Work required:
In the records below, reproduce exactly the lines from the one containing "Give the centre" through the one containing "Bahası: [201, 803]", both included, and omit the pictures.

Data for analysis:
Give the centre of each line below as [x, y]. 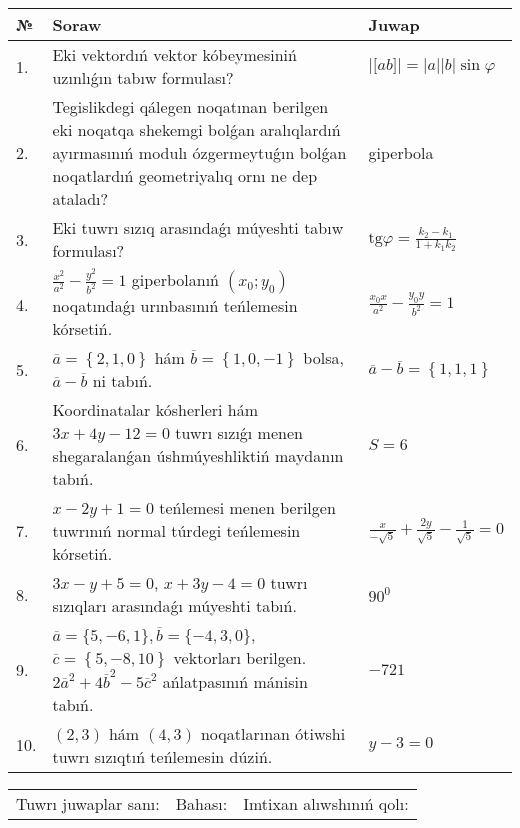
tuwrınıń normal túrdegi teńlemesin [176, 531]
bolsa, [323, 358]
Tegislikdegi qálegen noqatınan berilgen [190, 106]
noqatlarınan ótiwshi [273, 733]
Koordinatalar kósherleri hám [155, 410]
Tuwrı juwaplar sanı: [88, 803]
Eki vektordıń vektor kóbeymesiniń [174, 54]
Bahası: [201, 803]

==

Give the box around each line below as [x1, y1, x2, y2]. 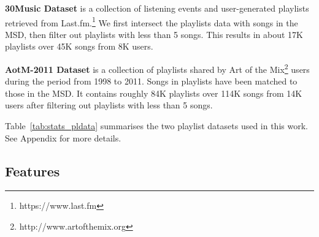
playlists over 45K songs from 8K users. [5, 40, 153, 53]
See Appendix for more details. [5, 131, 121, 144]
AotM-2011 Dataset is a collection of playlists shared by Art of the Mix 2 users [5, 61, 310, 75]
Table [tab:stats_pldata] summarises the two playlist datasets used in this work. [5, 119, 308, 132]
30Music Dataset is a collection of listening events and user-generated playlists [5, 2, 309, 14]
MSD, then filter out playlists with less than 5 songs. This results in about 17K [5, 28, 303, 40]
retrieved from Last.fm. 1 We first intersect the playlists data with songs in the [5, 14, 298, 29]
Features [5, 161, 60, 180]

Result:
Give the centre of each line below as [x, y]. 
tuwrınıń normal túrdegi teńlemesin [176, 531]
bolsa, [323, 358]
Tegislikdegi qálegen noqatınan berilgen [190, 106]
noqatlarınan ótiwshi [273, 733]
Koordinatalar kósherleri hám [155, 410]
Tuwrı juwaplar sanı: [88, 803]
Eki vektordıń vektor kóbeymesiniń [174, 54]
Bahası: [201, 803]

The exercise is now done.